Mi gusto se queja de alguna poesía, o lo que por ella se pueda entender, de la actualidad y del país donde vivo. Le falta, por lo común, según la defino, la sonoridad, el ritmo, la síntesis con que el tejido interno se traduce en su textura externa. No muchos de los poetas que cuentan mi edad me colman; y menos aun, muchos de los poetas a los que les doblo la edad. Pero, porque me sean indiferentes, no he de calificarlos de anticuados, fuera de tiempo. Ni he de incluirme entre los retrasados o atrasados. La poesía, como he intentado demostrar, es lo que permanece en cualquier tiempo. Cuando el colombiano Gómez Restrepo compuso este verso: (…) «tenía la ancha sonrisa del maíz», pudo haber sido ayer u hoy, o hace 80 años: la impresión, la sugerencia poética permanece.

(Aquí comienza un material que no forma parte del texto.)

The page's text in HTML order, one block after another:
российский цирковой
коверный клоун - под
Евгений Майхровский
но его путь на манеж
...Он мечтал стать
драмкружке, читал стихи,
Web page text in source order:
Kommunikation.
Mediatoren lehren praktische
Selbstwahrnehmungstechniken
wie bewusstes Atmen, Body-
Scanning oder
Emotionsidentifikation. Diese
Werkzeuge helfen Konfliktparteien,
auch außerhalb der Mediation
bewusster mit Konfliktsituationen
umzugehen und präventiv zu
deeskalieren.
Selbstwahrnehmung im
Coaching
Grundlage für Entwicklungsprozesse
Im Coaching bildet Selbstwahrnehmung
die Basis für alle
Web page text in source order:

¿Será cierto que hay muchas poesías, es decir, numerosas y cambiantes esencias poéticas? ¿O tendremos que averiguar si lo que leemos hoy o leímos en siglos pasados es esa sustancia que, sin precisarse, aún resuena en el discurso del Abate Brémond en la Academia Francesa cuando preguntaba qué cosa es al fin la poesía?

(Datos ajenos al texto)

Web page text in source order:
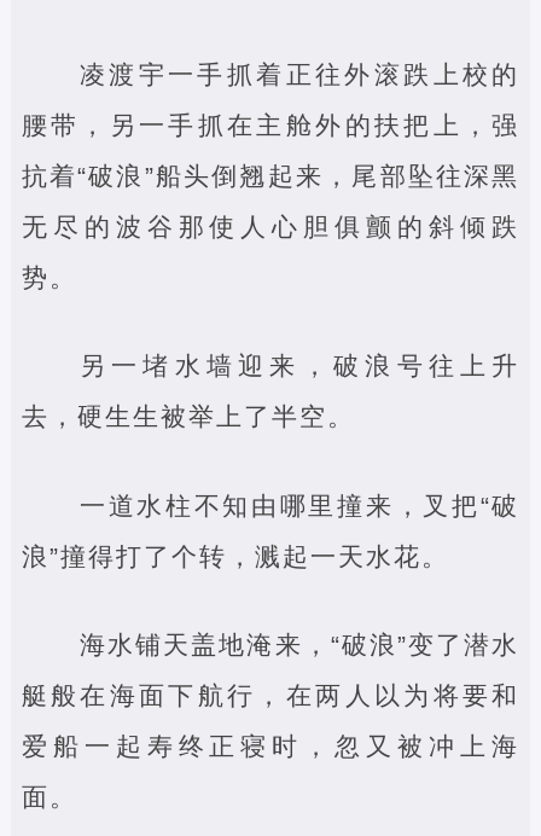
凌渡宇一手抓着正往外滚跌上校的
腰带，另一手抓在主舱外的扶把上，强
抗着“破浪”船头倒翘起来，尾部坠往深黑
无尽的波谷那使人心胆俱颤的斜倾跌
势。
另一堵水墙迎来，破浪号往上升
去，硬生生被举上了半空。
一道水柱不知由哪里撞来，叉把“破
浪”撞得打了个转，溅起一天水花。
海水铺天盖地淹来，“破浪”变了潜水
艇般在海面下航行，在两人以为将要和
爱船一起寿终正寝时，忽又被冲上海
面。
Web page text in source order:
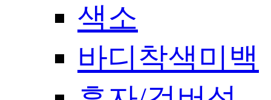
색소
바디착색미백

Me parece que aún no hemos dado con la definición, puesto que la factura también se extravía enrutando la responsabilidad del poeta en una aventura de experimentación. Y si empezamos hablando de relecturas, uno de los libros que releo es Los conjurados, de Borges. A mi sentir, nos envuelve en la atmósfera de lo último, lo definitivo, pues lo publicó en 1985, un año antes de fallecer. Y tanto en la dedicatoria y el prólogo, como en varios de esos poemas que oscilan en la diversidad formal en estrofas y medidas, el polémico autor de La Historia universal de la infamia dejó, como una especie de última voluntad literaria, de sabiduría testamentaria, algunas líneas que subrayo y vuelvo a subrayar, porque proponen respuestas a lo que parece carecer de explicaciones aceptables. Por ejemplo, esta, que asumo como una norma: «En el poema, la cadencia y el ambiente de una palabra pueden pesar más que el sentido».